The National Iraqi Alliance (NIA or INA; ; transliterated: al-Itilaf al-Watani al-Iraqi), also known as the Watani List, is an Iraqi electoral coalition that contested the 2010 Iraqi legislative election. The Alliance is mainly composed of Shi'a Islamist parties. The alliance was created by the Supreme Council for Islamic Revolution in Iraq (the at the time largest Shi'a party) to contest in the January 2005 and December 2005 under the name United Iraqi Alliance (UIA; ; transliterated: al-I'tilāf al-`Irāqī al-Muwaḥḥad), when it included all Iraq's major Shi'a parties. The United Iraqi Alliance won both those of elections however later fell apart after several major parties (most notably the Sadr Movement) left the alliance due to disputes with Prime Minister Nouri al-Maliki and the Supreme Council.

The component parties contested the 2009 provincial elections separately but later that year started negotiations to revive the list. In August 2009 they announced the creation of the National Iraqi Alliance for the 2010 parliamentary election, this time without Prime Minister Nouri al-Maliki's Islamic Dawa Party, which formed the State of Law Coalition.

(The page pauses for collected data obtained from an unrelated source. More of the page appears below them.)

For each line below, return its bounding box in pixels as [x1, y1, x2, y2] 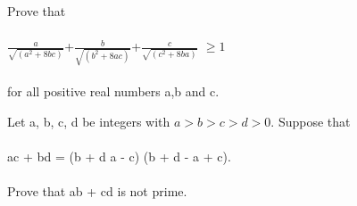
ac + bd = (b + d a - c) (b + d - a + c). [7, 147, 231, 166]
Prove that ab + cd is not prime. [7, 182, 187, 201]
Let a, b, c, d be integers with [7, 112, 170, 131]
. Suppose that [270, 112, 351, 131]
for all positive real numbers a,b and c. [7, 82, 220, 101]
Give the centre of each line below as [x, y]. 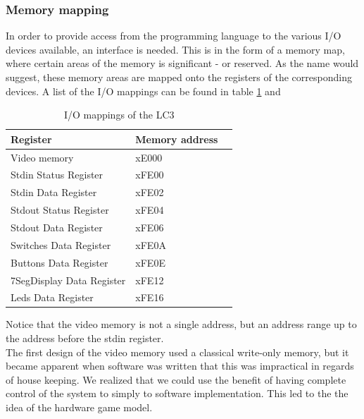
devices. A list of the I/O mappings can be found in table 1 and [143, 91]
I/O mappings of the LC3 [119, 115]
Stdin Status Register [57, 175]
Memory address [177, 139]
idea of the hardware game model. [79, 407]
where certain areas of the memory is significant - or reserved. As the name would [182, 63]
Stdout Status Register [60, 210]
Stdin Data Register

Later that year the two lists would re-unite again, forming the National Alliance.

January 2005 Parliamentary Election

The Alliance formed in the lead-up to the January 2005 elections from mainly Shi’ite groups most importantly the Supreme Council for the Islamic Revolution in Iraq, whose leader Abdul Aziz al-Hakim headed the list, and Islamic Dawa Party. Other important members included the secular Iraqi National Congress led by Ahmed Chalabi and the independent nuclear physicist Hussain Shahristani. It also included supporters of cleric Muqtada al-Sadr who preferred not to back his National Independent Cadres and Elites party, and a number of independent Sunni representatives. The coalition was widely believed to have been supported by senior Ayatollah Ali al-Sistani, the most widely respected religious figure in Iraq. Although Sistani offered no official endorsement, many in Iraq understood the UIA to be the "Sistani list."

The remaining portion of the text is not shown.